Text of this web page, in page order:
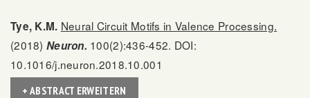
Tye, K.M. Neural Circuit Motifs in Valence Processing.
(2018) Neuron. 100(2):436-452. DOI:
10.1016/j.neuron.2018.10.001
+ ABSTRACT ERWEITERN
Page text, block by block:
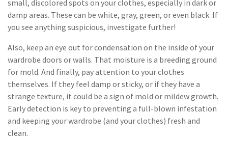
small, discolored spots on your clothes, especially in dark or
damp areas. These can be white, gray, green, or even black. If
you see anything suspicious, investigate further!
Also, keep an eye out for condensation on the inside of your
wardrobe doors or walls. That moisture is a breeding ground
for mold. And finally, pay attention to your clothes
themselves. If they feel damp or sticky, or if they have a
strange texture, it could be a sign of mold or mildew growth.
Early detection is key to preventing a full-blown infestation
and keeping your wardrobe (and your clothes) fresh and
clean.
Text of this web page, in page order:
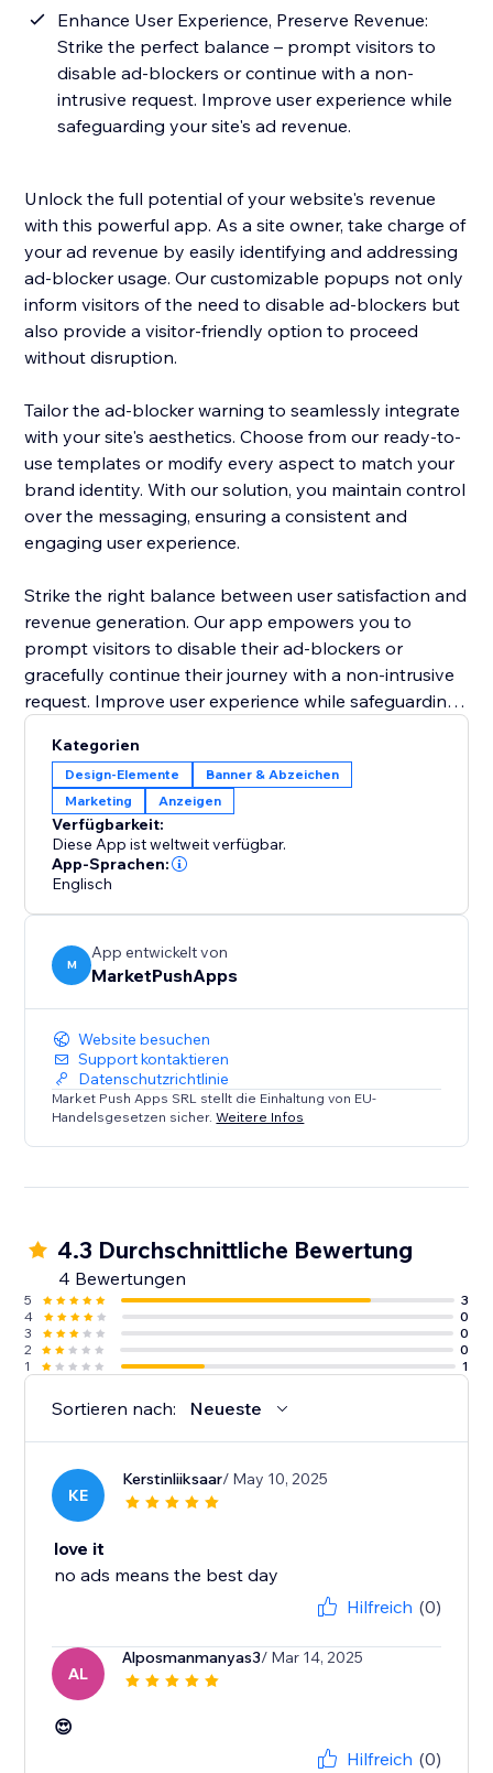
Enhance User Experience, Preserve Revenue:
Strike the perfect balance – prompt visitors to
disable ad-blockers or continue with a non-
intrusive request. Improve user experience while
safeguarding your site's ad revenue.
Unlock the full potential of your website's revenue
with this powerful app. As a site owner, take charge of
your ad revenue by easily identifying and addressing
ad-blocker usage. Our customizable popups not only
inform visitors of the need to disable ad-blockers but
also provide a visitor-friendly option to proceed
without disruption.
Tailor the ad-blocker warning to seamlessly integrate
with your site's aesthetics. Choose from our ready-to-
use templates or modify every aspect to match your
brand identity. With our solution, you maintain control
over the messaging, ensuring a consistent and
engaging user experience.
Strike the right balance between user satisfaction and
revenue generation. Our app empowers you to
prompt visitors to disable their ad-blockers or
gracefully continue their journey with a non-intrusive
request. Improve user experience while safeguarding
Detector" a must-have tool for site owners navigating
the digital advertising landscape. Upgrade your
approach to ad-blocker management and witness
the positive impact on both user engagement and
your bottom line.
Kategorien
Design-Elemente
Banner & Abzeichen
Marketing
Anzeigen
Verfügbarkeit:
Diese App ist weltweit verfügbar.
App-Sprachen:
Englisch
M
App entwickelt von
MarketPushApps
Website besuchen
Support kontaktieren
Datenschutzrichtlinie
Market Push Apps SRL stellt die Einhaltung von EU-
Handelsgesetzen sicher.Weitere Infos
4.3 Durchschnittliche Bewertung
4 Bewertungen
5
3
4
0
3
0
2
0
1
1
Sortieren nach: Neueste
KE
Kerstinliiksaar/ May 10, 2025
love it
no ads means the best day
Hilfreich (0)
AL
Alposmanmanyas3/ Mar 14, 2025
😍
Hilfreich (0)

Brief
Report how many lines of the data above include "clothes", giving the number and no other words.

Exercise output
3